Follow-up: What is the difference between Object.is() and ===, and when does it matter?Object.is() differs from === in exactly two cases: Object.is(NaN, NaN) returns true (whereas NaN === NaN is false), and Object.is(-0, 0) returns false (whereas -0 === 0 is true). This matters in specific scenarios: if you are implementing a memoization cache and a function is called with NaN as an argument, === would fail to detect a cache hit. React uses Object.is internally for its dependency comparison in useEffect and useMemo hooks — this is why passing NaN as a dependency does not cause infinite re-renders.
Strong Answer:
  • Multi-paradigm means JavaScript supports object-oriented programming (prototypal inheritance, classes), functional programming (first-class functions, closures, immutability patterns), and procedural/imperative programming (sequential statements, loops). You are not locked into one style the way you are with, say, Haskell (functional) or Java pre-8 (OOP).

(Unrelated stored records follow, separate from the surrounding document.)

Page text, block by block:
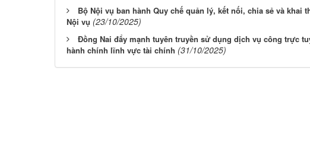
Bộ Nội vụ ban hành Quy chế quản lý, kết nối, chia sẻ và khai
Nội vụ (23/10/2025)
Đồng Nai đẩy mạnh tuyên truyền sử dụng dịch vụ công trực
hành chính lĩnh vực tài chính (31/10/2025)
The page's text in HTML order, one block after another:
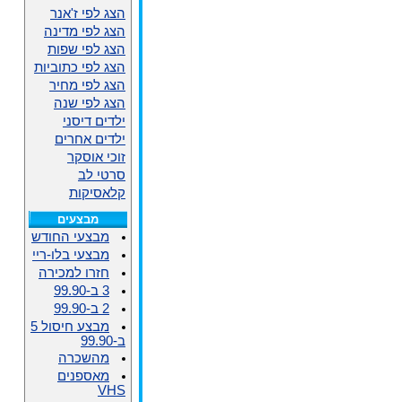
הצג לפי ז'אנר
הצג לפי מדינה
הצג לפי שפות
הצג לפי כתוביות
הצג לפי מחיר
הצג לפי שנה
ילדים דיסני
ילדים אחרים
זוכי אוסקר
סרטי לב
קלאסיקות
מבצעים
מבצעי החודש
מבצעי בלו-ריי
חזרו למכירה
3 ב-99.90
2 ב-99.90
מבצע חיסול 5
ב-99.90
מהשכרה
מאספנים
VHS
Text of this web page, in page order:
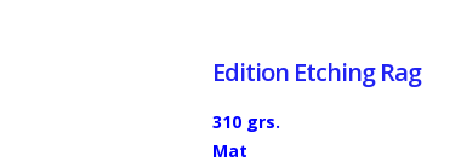
Edition Etching Rag
310 grs.
Mat
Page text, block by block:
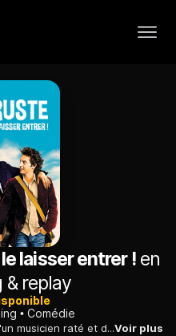
laisser entrer !en
& replay
Comédie
Un escroc s'immisce dans la vie d'un musicien raté et déclenche une série de catastrophes. Mais c'est aussi grâce à lui que le jeune homme rencontre l'amour.Voir plus
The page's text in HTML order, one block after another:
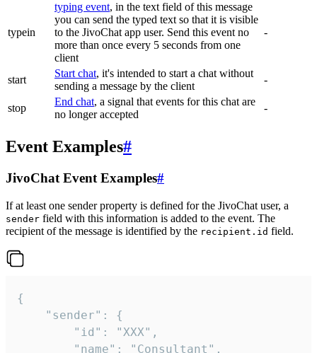
typein
typing event, in the text field of this message
you can send the typed text so that it is visible
to the JivoChat app user. Send this event no
more than once every 5 seconds from one
client
-
start
Start chat, it's intended to start a chat without
sending a message by the client
-
stop
End chat, a signal that events for this chat are
no longer accepted
-
Event Examples#
JivoChat Event Examples#
If at least one sender property is defined for the JivoChat user, a
sender field with this information is added to the event. The
recipient of the message is identified by the recipient.id field.
{
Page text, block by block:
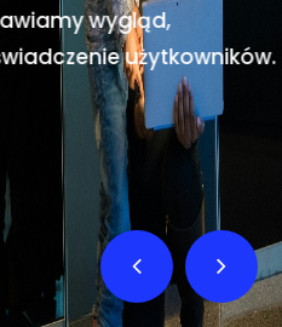
wygląd,
użytkowników.
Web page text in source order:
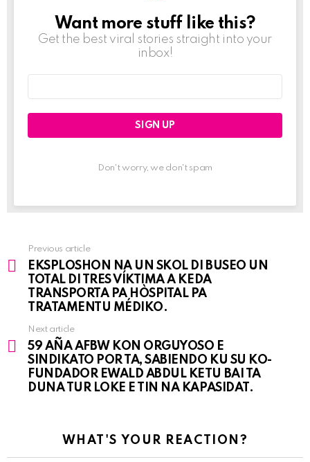
NEWSLETTER
Want more stuff like this?
Get the best viral stories straight into your
inbox!
Don't worry, we don't spam
See
more
Previous article
EKSPLOSHON NA UN SKOL DI BUSEO UN
TOTAL DI TRES VÍKTIMA A KEDA
TRANSPORTA PA HÒSPITAL PA
TRATAMENTU MÉDIKO.
Next article
59 AÑA AFBW KON ORGUYOSO E
SINDIKATO POR TA, SABIENDO KU SU KO-
FUNDADOR EWALD ABDUL KETU BAI TA
DUNA TUR LOKE E TIN NA KAPASIDAT.
WHAT'S YOUR REACTION?
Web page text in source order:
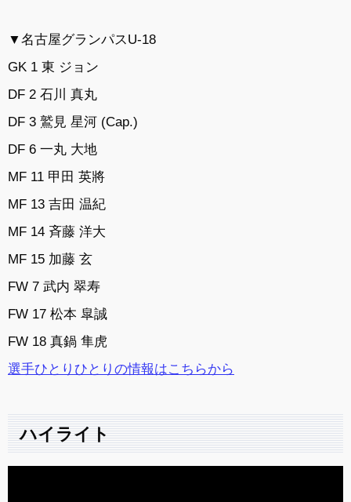
▼名古屋グランパスU-18
GK 1 東 ジョン
DF 2 石川 真丸
DF 3 鷲見 星河 (Cap.)
DF 6 一丸 大地
MF 11 甲田 英將
MF 13 吉田 温紀
MF 14 斉藤 洋大
MF 15 加藤 玄
FW 7 武内 翠寿
FW 17 松本 皐誠
FW 18 真鍋 隼虎
選手ひとりひとりの情報はこちらから
ハイライト
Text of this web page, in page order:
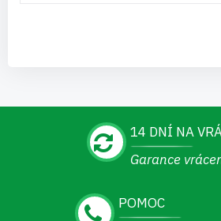
14 DNÍ NA
Garance
POMOC
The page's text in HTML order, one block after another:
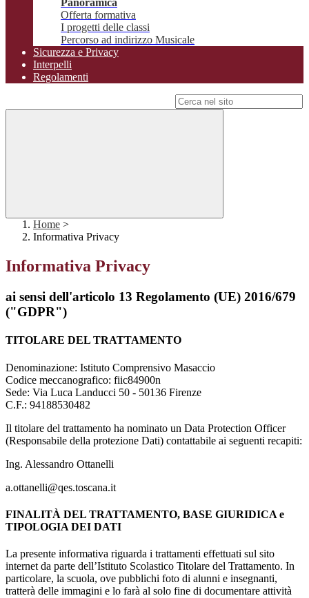
Panoramica
Offerta formativa
I progetti delle classi
Percorso ad indirizzo Musicale
Sicurezza e Privacy
Interpelli
Regolamenti
Home >
Informativa Privacy
Informativa Privacy
ai sensi dell'articolo 13 Regolamento (UE) 2016/679
("GDPR")
TITOLARE DEL TRATTAMENTO
Denominazione: Istituto Comprensivo Masaccio
Codice meccanografico: fiic84900n
Sede: Via Luca Landucci 50 - 50136 Firenze
C.F.: 94188530482
Il titolare del trattamento ha nominato un Data Protection Officer
(Responsabile della protezione Dati) contattabile ai seguenti recapiti:
Ing. Alessandro Ottanelli
a.ottanelli@qes.toscana.it
FINALITÀ DEL TRATTAMENTO, BASE GIURIDICA e
TIPOLOGIA DEI DATI
La presente informativa riguarda i trattamenti effettuati sul sito
internet da parte dell’Istituto Scolastico Titolare del Trattamento. In
particolare, la scuola, ove pubblichi foto di alunni e insegnanti,
tratterà delle immagini e lo farà al solo fine di documentare attività
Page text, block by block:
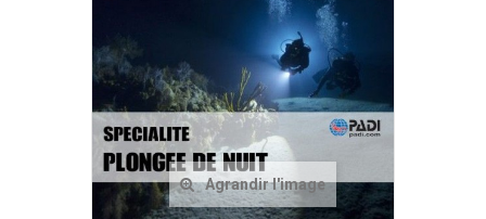
Agrandir l'image
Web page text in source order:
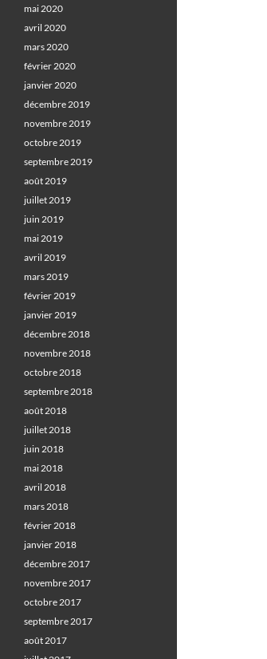
mai 2020
avril 2020
mars 2020
février 2020
janvier 2020
décembre 2019
novembre 2019
octobre 2019
septembre 2019
août 2019
juillet 2019
juin 2019
mai 2019
avril 2019
mars 2019
février 2019
janvier 2019
décembre 2018
novembre 2018
octobre 2018
septembre 2018
août 2018
juillet 2018
juin 2018
mai 2018
avril 2018
mars 2018
février 2018
janvier 2018
décembre 2017
novembre 2017
octobre 2017
septembre 2017
août 2017
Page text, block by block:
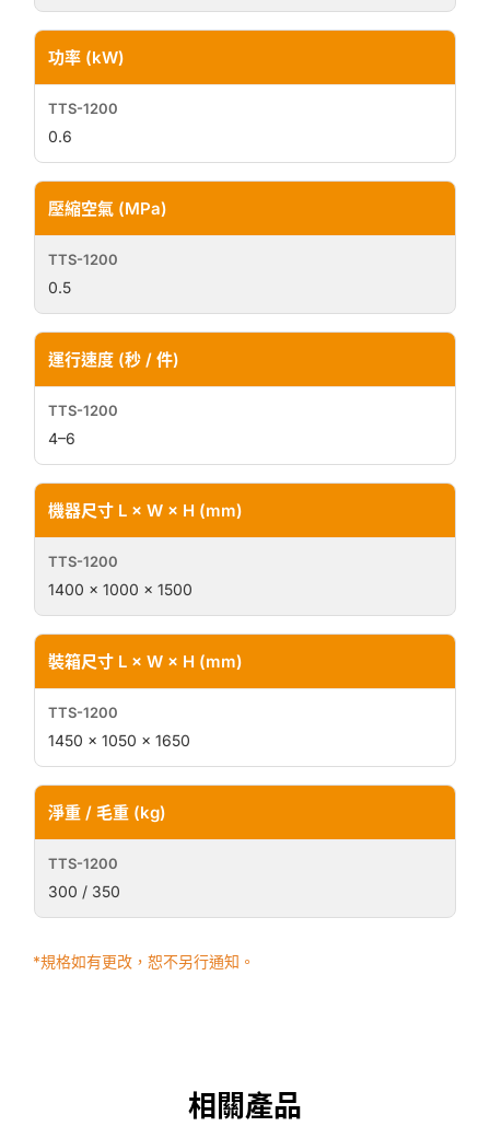
功率 (kW)
0.6
壓縮空氣 (MPa)
0.5
運行速度 (秒 / 件)
4–6
機器尺寸 L × W × H (mm)
1400 × 1000 × 1500
裝箱尺寸 L × W × H (mm)
1450 × 1050 × 1650
淨重 / 毛重 (kg)
300 / 350
*規格如有更改，恕不另行通知。
相關產品
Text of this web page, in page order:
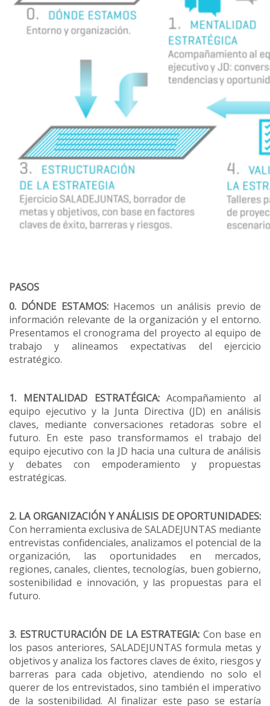
PASOS
0. DÓNDE ESTAMOS: Hacemos un análisis previo de
información relevante de la organización y el entorno.
Presentamos el cronograma del proyecto al equipo de
trabajo y alineamos expectativas del ejercicio
estratégico.
1. MENTALIDAD ESTRATÉGICA:Acompañamiento al
equipo ejecutivo y la Junta Directiva (JD) en análisis
claves, mediante conversaciones retadoras sobre el
futuro. En este paso transformamos el trabajo del
equipo ejecutivo con la JD hacia una cultura de análisis
y debates con empoderamiento y propuestas
estratégicas.
2. LA ORGANIZACIÓN Y ANÁLISIS DE OPORTUNIDADES:
Con herramienta exclusiva de SALADEJUNTAS mediante
entrevistas confidenciales, analizamos el potencial de la
organización, las oportunidades en mercados,
regiones, canales, clientes, tecnologías, buen gobierno,
sostenibilidad e innovación, y las propuestas para el
futuro.
3. ESTRUCTURACIÓN DE LA ESTRATEGIA: Con base en
los pasos anteriores, SALADEJUNTAS formula metas y
objetivos y analiza los factores claves de éxito, riesgos y
barreras para cada objetivo, atendiendo no solo el
querer de los entrevistados, sino también el imperativo
de la sostenibilidad. Al finalizar este paso se estaría
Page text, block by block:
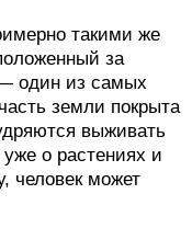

  • Concretely, this affects architecture because different parts of a codebase may benefit from different paradigms. Data transformation pipelines (parsing API responses, transforming state) are often cleanest as functional chains: data.filter(...).map(...).reduce(...). State management and encapsulation (a database connection pool, a cache with TTL) often benefit from OOP with classes. Glue code and scripts are often simplest as imperative procedures.
  • The risk is inconsistency. On a team of 8 engineers, if half write functional-style code and half write class-based OOP, the codebase becomes incoherent. The practical solution is to establish conventions: “We use functional style for data transforms, classes for services, and we never mix paradigms within a single module.” Linting rules and code review enforce this.
  • A real-world example: in a React + Node.js codebase, the frontend is typically functional (function components, hooks, pure render functions) while the backend services might be class-based (NestJS controllers, injectable services). Trying to force one paradigm everywhere leads to awkward code — a React component written as a class in 2026 feels archaic, and a complex stateful service written as nested closures feels unreadable.
Follow-up: When would you explicitly choose a functional approach over OOP in JavaScript, and what are the trade-offs?I would choose functional when the domain is about transformations: mapping API responses, building UI from state, data validation pipelines. The benefits are testability (pure functions with no side effects are trivial to unit test), composability (pipe/compose small functions into larger ones), and predictability (no hidden state mutations). The trade-offs are: deeply nested closures can be harder to debug (stack traces are less readable), performance can suffer if you create many intermediate arrays in hot paths, and some domains (stateful connections, resource lifecycle management) are genuinely more natural to express as objects with methods. The pragmatic answer is: use both, but within clear boundaries.